--- What you should do ---
Every line in the data below that holds "baseboard" should be found and copied.

--- Given data ---
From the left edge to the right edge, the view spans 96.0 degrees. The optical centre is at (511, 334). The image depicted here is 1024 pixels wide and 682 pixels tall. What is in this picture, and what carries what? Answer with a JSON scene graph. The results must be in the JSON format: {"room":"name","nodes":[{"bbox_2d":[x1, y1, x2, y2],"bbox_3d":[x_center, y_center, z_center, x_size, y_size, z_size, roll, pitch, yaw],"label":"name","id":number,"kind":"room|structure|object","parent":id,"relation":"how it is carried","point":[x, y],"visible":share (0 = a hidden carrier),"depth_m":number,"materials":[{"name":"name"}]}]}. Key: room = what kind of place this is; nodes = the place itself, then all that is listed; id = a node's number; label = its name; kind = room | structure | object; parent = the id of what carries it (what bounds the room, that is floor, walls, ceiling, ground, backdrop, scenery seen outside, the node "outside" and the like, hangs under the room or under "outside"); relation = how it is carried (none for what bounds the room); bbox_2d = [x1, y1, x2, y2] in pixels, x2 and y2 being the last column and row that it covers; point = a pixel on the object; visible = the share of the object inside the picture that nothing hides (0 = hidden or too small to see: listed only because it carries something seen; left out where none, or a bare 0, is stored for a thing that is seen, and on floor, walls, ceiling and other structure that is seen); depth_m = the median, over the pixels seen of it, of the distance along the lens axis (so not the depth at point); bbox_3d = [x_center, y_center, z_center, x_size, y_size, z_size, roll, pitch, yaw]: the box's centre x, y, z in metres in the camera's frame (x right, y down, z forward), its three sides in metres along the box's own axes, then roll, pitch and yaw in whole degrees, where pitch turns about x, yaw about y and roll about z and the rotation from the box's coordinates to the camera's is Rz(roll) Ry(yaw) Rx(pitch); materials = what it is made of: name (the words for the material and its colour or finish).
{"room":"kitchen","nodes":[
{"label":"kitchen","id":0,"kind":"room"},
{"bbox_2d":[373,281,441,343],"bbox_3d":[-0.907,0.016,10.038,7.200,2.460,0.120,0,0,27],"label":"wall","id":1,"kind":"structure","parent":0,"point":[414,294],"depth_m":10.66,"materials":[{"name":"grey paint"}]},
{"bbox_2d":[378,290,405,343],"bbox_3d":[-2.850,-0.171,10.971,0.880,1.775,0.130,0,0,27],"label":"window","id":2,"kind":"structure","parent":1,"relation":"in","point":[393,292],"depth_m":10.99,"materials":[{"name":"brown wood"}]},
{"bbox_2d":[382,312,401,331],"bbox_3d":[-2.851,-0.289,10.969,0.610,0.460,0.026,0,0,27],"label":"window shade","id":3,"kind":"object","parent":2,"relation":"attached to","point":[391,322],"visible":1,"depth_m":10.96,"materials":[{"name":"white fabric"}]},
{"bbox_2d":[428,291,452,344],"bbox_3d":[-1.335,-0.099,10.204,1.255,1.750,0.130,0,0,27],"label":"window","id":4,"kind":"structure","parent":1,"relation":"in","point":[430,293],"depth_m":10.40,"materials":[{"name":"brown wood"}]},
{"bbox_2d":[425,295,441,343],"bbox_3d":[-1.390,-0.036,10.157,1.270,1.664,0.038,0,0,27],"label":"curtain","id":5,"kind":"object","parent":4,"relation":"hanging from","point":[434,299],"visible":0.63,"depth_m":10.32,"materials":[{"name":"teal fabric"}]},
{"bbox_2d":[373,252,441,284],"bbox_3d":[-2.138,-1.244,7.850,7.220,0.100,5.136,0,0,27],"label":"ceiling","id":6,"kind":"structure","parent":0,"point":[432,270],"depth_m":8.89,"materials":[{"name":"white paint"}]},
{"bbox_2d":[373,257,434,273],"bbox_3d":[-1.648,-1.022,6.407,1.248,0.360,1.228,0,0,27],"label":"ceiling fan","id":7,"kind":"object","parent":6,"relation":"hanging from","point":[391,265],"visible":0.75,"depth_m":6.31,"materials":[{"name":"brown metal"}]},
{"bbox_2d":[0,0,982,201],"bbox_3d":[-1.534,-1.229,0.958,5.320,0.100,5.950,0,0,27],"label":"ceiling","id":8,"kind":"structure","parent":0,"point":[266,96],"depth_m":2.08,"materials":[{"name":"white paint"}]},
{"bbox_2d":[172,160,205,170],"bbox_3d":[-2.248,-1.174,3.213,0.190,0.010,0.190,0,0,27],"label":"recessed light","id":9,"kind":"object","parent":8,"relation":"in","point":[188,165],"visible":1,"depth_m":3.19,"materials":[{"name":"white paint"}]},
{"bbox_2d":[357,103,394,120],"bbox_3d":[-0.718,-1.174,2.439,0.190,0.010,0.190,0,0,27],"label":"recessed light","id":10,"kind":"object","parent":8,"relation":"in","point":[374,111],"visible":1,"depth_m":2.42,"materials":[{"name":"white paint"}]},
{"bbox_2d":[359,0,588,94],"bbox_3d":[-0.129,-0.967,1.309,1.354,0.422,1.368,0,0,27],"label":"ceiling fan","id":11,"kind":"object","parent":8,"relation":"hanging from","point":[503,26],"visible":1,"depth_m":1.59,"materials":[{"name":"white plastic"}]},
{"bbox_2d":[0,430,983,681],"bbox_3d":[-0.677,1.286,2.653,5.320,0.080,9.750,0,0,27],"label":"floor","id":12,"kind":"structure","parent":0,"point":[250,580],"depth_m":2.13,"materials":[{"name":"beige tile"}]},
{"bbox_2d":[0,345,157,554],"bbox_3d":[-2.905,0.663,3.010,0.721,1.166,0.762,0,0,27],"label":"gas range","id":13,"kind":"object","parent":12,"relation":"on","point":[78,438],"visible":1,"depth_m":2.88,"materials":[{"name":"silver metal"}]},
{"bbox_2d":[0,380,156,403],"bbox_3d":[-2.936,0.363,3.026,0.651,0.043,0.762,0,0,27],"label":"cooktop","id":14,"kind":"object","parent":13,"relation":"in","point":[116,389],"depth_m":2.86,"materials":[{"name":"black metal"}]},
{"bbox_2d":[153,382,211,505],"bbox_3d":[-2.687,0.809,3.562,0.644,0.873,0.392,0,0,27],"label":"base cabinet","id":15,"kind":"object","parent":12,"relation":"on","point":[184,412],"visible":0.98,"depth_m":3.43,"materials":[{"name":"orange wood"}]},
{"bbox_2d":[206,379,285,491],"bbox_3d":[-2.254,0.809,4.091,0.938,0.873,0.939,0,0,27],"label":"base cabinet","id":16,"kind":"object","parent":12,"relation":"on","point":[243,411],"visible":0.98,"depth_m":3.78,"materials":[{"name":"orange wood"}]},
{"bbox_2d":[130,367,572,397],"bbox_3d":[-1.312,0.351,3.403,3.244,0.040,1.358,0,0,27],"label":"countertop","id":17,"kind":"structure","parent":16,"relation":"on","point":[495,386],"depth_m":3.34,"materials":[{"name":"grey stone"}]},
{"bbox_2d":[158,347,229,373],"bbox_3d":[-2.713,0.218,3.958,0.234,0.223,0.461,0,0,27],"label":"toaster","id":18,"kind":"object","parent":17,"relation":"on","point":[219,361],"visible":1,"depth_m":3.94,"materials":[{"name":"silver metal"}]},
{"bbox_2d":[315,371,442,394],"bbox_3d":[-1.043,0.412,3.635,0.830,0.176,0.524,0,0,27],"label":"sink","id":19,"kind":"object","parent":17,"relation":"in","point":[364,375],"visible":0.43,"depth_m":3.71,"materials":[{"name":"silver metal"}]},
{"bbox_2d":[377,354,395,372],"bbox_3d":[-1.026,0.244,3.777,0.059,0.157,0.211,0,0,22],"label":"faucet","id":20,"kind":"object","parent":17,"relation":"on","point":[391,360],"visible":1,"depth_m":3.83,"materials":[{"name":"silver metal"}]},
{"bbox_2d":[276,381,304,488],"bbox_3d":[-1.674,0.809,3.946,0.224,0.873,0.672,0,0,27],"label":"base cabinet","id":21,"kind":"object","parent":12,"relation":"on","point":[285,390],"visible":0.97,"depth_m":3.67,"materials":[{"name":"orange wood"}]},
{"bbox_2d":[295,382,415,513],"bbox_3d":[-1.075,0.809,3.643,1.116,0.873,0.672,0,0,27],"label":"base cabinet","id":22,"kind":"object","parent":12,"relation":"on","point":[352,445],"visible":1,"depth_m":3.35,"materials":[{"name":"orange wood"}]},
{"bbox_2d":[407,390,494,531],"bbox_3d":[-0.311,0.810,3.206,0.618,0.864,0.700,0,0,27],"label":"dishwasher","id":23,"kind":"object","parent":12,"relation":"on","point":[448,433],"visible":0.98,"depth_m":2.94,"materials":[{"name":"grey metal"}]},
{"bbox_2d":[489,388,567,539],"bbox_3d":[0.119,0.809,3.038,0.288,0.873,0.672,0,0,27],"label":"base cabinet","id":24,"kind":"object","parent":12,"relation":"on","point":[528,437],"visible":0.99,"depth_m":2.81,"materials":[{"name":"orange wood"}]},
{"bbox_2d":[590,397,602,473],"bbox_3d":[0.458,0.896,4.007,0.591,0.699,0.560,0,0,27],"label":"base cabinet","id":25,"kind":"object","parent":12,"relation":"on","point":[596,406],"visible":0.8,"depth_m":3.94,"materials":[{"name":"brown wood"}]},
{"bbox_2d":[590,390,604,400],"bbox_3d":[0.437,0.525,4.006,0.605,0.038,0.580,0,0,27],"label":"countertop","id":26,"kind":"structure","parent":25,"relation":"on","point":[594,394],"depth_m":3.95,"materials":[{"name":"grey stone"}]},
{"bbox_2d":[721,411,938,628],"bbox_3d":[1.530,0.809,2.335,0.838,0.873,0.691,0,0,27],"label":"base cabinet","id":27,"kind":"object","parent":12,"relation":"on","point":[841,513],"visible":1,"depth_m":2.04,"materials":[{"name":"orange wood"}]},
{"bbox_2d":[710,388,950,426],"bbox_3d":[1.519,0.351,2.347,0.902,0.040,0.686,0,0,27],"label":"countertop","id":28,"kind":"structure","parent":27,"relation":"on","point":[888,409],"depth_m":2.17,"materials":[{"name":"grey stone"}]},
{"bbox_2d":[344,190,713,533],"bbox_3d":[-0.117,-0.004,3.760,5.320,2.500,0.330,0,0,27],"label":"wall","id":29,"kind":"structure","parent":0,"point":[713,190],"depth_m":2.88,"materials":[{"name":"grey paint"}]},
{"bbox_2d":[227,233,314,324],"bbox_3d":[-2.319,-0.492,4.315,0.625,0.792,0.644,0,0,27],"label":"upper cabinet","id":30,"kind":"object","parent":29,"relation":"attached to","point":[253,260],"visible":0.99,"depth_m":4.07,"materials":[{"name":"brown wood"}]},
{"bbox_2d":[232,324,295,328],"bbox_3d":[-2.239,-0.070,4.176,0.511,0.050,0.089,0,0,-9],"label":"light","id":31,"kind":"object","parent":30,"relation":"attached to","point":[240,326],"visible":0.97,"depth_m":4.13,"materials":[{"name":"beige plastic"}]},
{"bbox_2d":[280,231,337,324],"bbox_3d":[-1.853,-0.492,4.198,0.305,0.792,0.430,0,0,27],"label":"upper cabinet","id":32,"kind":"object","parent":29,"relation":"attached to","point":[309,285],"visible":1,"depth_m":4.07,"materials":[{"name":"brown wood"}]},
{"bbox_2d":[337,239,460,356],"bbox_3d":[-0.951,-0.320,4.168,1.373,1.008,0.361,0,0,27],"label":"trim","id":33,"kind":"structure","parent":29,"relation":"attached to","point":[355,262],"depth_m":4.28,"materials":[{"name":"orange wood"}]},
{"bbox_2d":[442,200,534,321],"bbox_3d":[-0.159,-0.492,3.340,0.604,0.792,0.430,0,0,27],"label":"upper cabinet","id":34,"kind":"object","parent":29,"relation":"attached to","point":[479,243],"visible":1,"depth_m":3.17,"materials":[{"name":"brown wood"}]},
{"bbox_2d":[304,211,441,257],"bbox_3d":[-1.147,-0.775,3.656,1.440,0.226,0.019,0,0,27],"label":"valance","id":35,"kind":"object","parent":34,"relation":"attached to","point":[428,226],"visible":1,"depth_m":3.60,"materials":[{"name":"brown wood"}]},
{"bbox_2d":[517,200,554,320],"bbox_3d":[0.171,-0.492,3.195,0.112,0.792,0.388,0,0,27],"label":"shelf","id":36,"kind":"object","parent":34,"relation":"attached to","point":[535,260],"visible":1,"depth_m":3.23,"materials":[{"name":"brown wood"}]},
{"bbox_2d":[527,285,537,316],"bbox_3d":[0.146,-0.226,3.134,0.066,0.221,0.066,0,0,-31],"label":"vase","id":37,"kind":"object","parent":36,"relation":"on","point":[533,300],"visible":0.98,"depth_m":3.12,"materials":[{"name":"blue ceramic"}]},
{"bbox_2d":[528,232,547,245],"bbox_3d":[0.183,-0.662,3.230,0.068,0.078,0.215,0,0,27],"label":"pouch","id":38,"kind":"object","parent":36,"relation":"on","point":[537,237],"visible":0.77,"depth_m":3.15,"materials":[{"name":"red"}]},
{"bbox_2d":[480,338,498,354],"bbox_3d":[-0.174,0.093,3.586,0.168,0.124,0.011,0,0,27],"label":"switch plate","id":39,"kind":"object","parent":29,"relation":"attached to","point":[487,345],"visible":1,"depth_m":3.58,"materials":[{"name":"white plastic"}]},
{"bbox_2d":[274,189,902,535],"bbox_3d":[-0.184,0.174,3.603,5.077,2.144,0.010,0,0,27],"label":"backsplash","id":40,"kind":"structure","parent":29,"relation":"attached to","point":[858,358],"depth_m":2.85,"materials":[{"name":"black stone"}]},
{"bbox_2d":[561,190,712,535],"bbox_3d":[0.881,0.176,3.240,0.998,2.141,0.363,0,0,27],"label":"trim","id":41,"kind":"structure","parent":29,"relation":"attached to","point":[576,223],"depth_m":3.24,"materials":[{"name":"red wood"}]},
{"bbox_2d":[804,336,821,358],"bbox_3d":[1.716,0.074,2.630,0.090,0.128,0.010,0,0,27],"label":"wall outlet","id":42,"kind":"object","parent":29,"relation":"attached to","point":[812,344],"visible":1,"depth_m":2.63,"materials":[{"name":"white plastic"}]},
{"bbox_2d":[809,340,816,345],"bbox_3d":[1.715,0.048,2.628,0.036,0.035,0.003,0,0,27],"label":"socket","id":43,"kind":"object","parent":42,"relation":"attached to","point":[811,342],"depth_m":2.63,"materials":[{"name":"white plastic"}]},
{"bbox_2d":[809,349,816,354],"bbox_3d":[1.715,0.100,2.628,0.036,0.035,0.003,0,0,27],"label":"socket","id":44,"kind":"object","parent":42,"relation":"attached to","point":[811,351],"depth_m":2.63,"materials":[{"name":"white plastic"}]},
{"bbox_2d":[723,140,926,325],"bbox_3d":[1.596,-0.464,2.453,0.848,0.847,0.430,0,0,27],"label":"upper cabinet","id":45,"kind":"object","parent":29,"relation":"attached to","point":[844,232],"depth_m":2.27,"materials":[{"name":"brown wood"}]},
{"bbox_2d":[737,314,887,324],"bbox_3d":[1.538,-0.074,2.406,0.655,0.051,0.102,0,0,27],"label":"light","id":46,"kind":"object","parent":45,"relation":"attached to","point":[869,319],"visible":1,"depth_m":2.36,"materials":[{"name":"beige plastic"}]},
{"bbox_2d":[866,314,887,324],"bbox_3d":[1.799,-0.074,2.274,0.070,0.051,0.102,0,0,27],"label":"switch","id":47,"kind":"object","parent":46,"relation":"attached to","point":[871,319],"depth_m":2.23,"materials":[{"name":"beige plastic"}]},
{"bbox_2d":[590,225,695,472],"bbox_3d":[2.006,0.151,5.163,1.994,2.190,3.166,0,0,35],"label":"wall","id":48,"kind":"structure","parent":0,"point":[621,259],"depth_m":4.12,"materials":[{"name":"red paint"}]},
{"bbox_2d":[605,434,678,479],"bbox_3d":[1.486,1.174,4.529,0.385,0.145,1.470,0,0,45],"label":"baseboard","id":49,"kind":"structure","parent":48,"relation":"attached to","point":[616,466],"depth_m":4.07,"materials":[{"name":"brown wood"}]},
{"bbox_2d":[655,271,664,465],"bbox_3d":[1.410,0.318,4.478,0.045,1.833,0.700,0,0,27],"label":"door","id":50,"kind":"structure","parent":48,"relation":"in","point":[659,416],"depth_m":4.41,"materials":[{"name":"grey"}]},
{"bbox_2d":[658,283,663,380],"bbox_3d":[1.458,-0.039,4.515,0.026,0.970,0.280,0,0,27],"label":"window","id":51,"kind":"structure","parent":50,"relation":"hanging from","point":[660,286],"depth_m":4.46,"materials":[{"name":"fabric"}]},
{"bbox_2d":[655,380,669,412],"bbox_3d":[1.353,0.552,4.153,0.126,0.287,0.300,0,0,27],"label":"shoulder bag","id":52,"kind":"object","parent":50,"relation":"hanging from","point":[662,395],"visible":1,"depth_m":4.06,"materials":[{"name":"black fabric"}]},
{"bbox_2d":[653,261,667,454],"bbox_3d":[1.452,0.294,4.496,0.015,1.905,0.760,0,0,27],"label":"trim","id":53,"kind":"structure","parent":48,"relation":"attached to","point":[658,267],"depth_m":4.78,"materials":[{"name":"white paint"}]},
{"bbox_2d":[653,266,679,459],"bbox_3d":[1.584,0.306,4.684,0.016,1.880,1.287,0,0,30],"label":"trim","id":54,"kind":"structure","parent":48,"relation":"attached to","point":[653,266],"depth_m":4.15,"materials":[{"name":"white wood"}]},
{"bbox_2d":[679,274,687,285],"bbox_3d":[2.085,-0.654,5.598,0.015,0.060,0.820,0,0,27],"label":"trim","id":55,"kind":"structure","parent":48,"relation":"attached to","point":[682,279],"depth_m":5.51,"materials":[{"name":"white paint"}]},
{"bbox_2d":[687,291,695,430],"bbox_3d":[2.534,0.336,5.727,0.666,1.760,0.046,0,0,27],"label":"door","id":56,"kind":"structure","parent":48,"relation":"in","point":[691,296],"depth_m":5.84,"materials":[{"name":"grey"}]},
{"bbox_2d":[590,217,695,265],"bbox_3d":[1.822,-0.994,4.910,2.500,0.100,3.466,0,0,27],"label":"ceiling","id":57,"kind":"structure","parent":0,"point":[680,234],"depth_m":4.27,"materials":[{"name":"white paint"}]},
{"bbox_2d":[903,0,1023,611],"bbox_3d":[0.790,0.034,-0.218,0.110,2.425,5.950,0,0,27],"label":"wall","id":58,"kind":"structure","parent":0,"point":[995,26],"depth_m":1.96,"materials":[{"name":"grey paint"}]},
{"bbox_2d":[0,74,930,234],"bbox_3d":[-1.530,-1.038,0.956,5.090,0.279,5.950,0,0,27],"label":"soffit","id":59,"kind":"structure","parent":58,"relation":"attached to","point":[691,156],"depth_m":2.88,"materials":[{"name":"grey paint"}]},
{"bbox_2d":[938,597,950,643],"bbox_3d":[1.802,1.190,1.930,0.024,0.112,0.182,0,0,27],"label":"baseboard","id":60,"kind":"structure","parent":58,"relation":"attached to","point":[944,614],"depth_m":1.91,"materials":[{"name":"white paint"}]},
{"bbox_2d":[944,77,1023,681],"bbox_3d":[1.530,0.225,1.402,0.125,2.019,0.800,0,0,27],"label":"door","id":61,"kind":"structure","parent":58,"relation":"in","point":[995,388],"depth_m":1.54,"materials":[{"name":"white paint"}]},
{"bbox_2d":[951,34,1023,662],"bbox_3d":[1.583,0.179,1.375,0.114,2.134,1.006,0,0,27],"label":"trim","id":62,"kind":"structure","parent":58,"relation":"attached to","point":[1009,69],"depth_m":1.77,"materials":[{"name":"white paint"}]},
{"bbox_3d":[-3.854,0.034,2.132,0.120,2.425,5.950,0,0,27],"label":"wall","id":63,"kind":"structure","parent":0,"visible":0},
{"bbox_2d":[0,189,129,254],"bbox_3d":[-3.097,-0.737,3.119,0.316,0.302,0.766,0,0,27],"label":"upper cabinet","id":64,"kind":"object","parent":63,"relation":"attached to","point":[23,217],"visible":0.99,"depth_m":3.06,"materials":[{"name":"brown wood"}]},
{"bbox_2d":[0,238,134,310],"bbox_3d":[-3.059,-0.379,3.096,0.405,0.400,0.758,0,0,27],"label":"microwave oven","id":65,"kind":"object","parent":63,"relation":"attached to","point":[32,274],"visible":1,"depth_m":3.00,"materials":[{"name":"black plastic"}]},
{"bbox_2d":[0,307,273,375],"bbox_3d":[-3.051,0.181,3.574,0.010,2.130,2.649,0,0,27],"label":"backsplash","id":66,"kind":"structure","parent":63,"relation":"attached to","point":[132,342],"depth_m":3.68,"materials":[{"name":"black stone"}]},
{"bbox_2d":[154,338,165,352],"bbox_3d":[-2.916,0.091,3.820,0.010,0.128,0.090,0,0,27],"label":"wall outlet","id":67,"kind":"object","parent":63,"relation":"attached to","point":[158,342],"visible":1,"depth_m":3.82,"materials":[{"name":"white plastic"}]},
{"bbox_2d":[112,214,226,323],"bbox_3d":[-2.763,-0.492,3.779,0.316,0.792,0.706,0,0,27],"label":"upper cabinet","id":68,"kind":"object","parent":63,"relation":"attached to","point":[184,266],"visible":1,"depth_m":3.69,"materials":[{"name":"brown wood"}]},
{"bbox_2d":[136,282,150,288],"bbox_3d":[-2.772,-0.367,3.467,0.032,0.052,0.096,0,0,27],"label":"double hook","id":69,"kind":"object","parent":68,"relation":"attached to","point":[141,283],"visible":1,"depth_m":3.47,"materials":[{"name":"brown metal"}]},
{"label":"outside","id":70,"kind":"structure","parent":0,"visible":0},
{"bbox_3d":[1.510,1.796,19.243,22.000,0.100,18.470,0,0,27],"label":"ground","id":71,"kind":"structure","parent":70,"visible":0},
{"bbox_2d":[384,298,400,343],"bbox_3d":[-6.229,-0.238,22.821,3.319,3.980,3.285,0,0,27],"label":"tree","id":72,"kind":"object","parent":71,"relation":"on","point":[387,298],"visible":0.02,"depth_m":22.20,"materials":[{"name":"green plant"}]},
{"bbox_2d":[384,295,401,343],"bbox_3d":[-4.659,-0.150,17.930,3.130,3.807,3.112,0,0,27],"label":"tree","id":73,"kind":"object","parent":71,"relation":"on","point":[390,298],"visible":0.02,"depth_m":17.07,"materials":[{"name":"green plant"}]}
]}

--- Solution below ---
{"bbox_2d":[605,434,678,479],"bbox_3d":[1.486,1.174,4.529,0.385,0.145,1.470,0,0,45],"label":"baseboard","id":49,"kind":"structure","parent":48,"relation":"attached to","point":[616,466],"depth_m":4.07,"materials":[{"name":"brown wood"}]},
{"bbox_2d":[938,597,950,643],"bbox_3d":[1.802,1.190,1.930,0.024,0.112,0.182,0,0,27],"label":"baseboard","id":60,"kind":"structure","parent":58,"relation":"attached to","point":[944,614],"depth_m":1.91,"materials":[{"name":"white paint"}]},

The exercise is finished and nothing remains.